Show HN: My Girlfriend and I built this over the weekend - spulec
http://charmgenius.com/

======
afarrell
I can't tell if you're trolling or just did not actually test your UI, but
beyond the fact that there are three fields that make no sense, submitting the
form merely results in: """ (Hidden field pledge_fsq_id) This field is
required. (Hidden field turn_fsq_id) This field is required. (Hidden field
prestige_fsq_id) This field is required. """
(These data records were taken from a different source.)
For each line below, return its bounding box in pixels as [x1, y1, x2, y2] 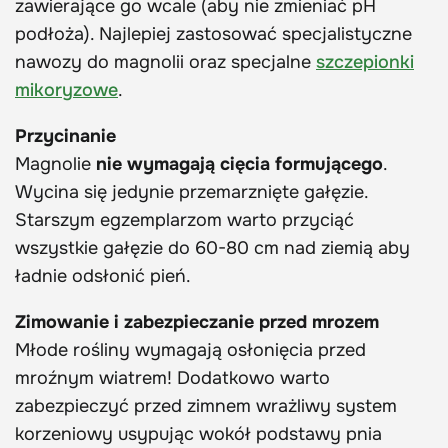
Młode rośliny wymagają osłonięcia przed [15, 338, 366, 361]
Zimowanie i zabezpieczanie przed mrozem [15, 310, 379, 333]
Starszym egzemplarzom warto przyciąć [15, 208, 354, 231]
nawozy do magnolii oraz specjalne [15, 50, 316, 73]
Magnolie [15, 152, 96, 175]
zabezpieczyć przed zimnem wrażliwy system [15, 394, 397, 417]
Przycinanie [15, 124, 116, 147]
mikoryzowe [15, 78, 118, 101]
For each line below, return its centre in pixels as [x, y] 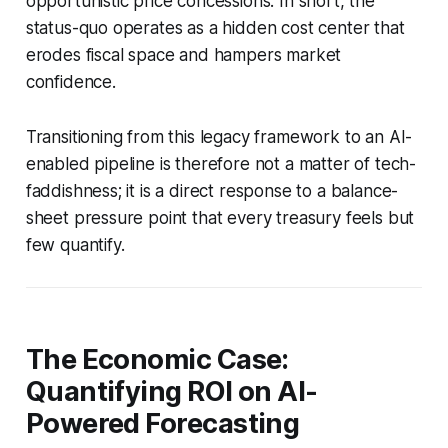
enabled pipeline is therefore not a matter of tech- [221, 163]
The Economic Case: [157, 359]
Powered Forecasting [162, 423]
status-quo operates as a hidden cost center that [215, 27]
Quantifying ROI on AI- [171, 391]
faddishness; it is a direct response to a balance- [212, 190]
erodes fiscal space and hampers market [183, 54]
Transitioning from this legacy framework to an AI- [219, 136]
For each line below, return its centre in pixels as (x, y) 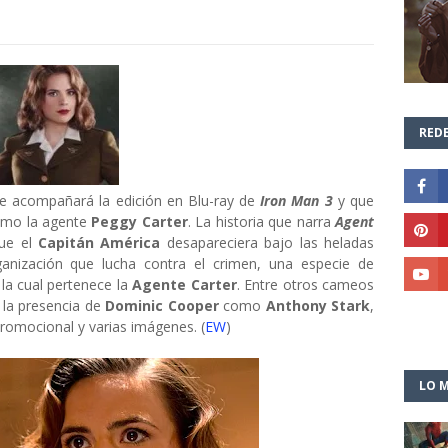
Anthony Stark (318, 305)
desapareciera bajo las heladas (267, 242)
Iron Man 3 (296, 200)
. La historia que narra (261, 221)
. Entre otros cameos (305, 284)
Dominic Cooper (162, 305)
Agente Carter (184, 284)
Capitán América (99, 242)
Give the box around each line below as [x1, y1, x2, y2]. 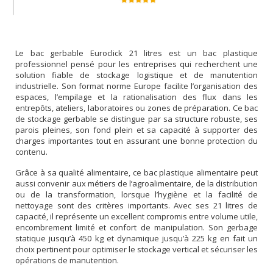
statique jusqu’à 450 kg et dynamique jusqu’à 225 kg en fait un [15, 233, 258, 244]
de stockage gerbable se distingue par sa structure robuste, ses [15, 113, 258, 125]
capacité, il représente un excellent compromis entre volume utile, [15, 211, 258, 222]
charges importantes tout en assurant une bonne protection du [15, 135, 258, 147]
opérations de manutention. [15, 255, 119, 266]
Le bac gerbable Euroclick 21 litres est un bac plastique [15, 48, 258, 59]
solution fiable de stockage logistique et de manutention [15, 69, 258, 81]
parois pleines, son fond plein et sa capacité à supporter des [15, 124, 258, 136]
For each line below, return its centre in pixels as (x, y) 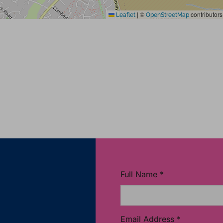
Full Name (139, 174)
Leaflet (125, 15)
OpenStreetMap (167, 15)
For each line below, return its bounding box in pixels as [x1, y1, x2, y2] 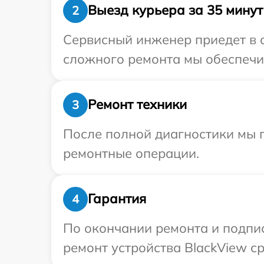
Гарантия [88, 190, 146, 207]
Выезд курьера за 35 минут [88, 2, 263, 18]
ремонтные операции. [63, 144, 199, 161]
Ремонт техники [88, 96, 187, 113]
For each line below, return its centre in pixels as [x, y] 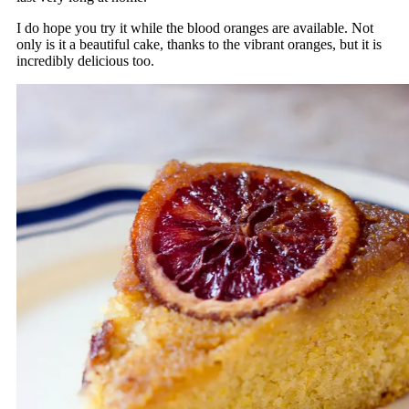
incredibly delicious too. [85, 61]
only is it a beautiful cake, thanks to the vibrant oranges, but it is [199, 45]
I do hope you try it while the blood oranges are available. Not [194, 28]
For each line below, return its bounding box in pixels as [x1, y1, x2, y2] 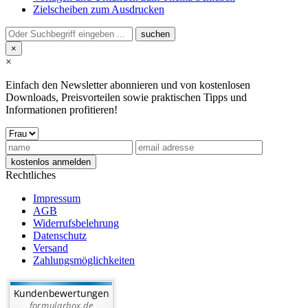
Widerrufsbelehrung [33, 217, 119, 230]
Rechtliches [5, 169, 56, 181]
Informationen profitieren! [5, 104, 118, 116]
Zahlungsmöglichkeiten [33, 254, 135, 267]
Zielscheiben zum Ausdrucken [33, 3, 164, 16]
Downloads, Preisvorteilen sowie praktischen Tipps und [5, 91, 247, 104]
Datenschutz [33, 230, 87, 242]
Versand [33, 242, 68, 254]
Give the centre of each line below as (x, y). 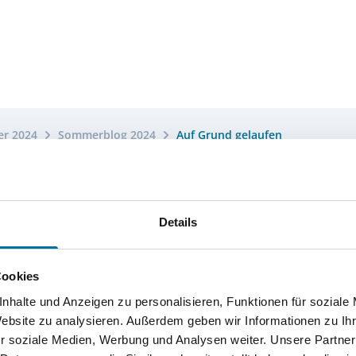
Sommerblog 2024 (107, 135)
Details (178, 222)
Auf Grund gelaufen (229, 135)
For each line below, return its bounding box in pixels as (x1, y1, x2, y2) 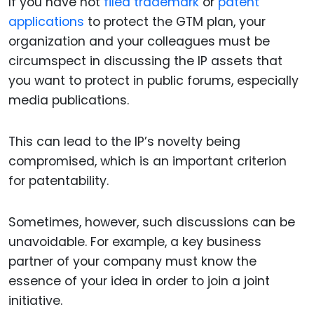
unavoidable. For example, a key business (8, 233, 261, 250)
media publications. (8, 92, 129, 109)
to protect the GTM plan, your (84, 13, 266, 31)
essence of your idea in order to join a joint (8, 272, 270, 289)
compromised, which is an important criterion (8, 152, 287, 170)
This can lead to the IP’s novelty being (8, 132, 240, 150)
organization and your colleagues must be (8, 33, 270, 50)
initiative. (8, 292, 62, 309)
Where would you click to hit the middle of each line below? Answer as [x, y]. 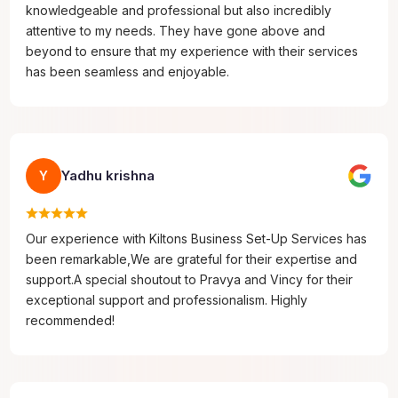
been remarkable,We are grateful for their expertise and [192, 259]
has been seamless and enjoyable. [128, 71]
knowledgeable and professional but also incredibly [179, 10]
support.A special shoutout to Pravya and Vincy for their [190, 279]
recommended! [71, 320]
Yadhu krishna [108, 175]
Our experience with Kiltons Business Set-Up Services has [197, 238]
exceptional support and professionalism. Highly [167, 299]
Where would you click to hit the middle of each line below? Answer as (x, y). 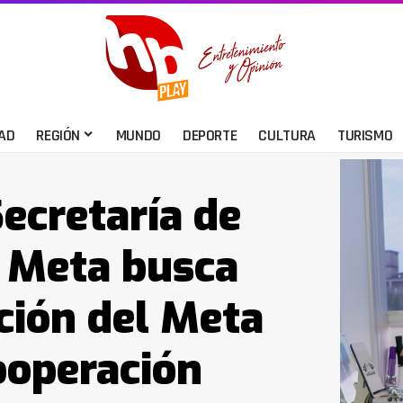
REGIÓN (58, 135)
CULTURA (287, 135)
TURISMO (365, 135)
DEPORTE (210, 135)
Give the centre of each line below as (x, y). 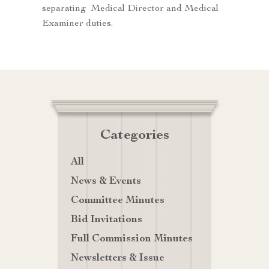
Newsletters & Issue (118, 259)
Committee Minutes (118, 201)
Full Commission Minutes (132, 240)
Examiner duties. (79, 24)
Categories (134, 136)
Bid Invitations (107, 220)
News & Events (106, 182)
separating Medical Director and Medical (130, 9)
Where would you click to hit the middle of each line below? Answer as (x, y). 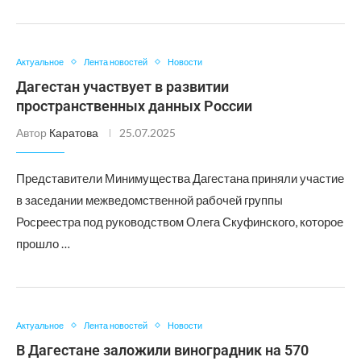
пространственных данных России (134, 106)
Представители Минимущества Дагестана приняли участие (180, 178)
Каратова (74, 133)
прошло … (43, 243)
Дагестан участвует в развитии (122, 87)
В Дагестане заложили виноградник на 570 (162, 350)
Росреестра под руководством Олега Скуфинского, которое (180, 222)
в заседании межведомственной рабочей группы (149, 200)
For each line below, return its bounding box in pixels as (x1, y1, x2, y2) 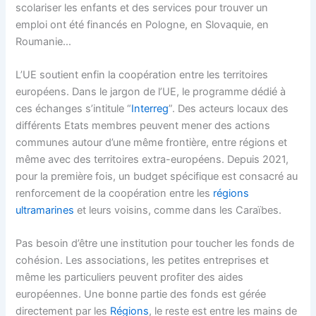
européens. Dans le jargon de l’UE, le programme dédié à (16, 85, 286, 98)
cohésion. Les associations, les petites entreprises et (16, 254, 269, 267)
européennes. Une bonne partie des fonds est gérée (16, 288, 267, 301)
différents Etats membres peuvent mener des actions (16, 119, 271, 132)
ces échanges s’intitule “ (16, 102, 132, 115)
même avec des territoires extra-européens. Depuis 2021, (16, 152, 289, 166)
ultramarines (16, 203, 75, 217)
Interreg (131, 102, 169, 115)
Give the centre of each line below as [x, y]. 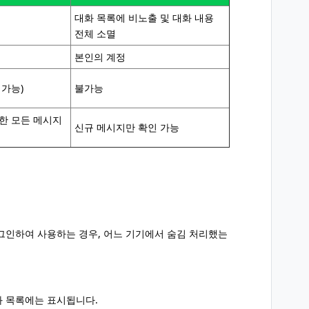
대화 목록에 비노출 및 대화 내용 [144, 18]
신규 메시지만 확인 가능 [127, 127]
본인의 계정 [100, 57]
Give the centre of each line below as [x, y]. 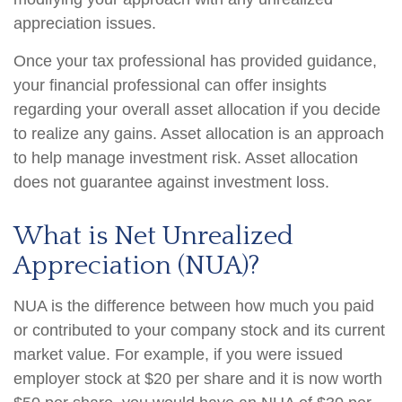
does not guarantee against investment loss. [171, 182]
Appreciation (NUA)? [137, 266]
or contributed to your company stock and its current [199, 330]
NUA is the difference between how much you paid [194, 306]
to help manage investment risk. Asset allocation [186, 158]
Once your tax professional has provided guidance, [195, 61]
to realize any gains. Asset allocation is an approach [199, 134]
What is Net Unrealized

So I'll just post my entry here and y'all can do with it what you will:

Name: A Factory Floor

Description:

If you're looking at this, you probably came from hackernews. You're probably
an engineer or someone who can at least tolerate us. Yet, most of y'all are in
software so ask yourself: Have you ever been on a factory floor? Or have you
just been watching How Its Made on the discovery channel? Google for a local
manufacturing business. Some give official tours. Others will gladly do so if
you show interest in their business. Fellas: Does your main squeeze yet have a
cute picture of you standing looking studly and confused in front of a piece
of equipment whose function you can barely describe? Ladies: You may have
fingernails that shine like justice, but are you able to tour the facilities
while _also_ picking up slack?

Pledge: What is this, NPR?

Turn: Left.

Prestige: Was an OK Movie. Thomas Edison was actually pretty cool though.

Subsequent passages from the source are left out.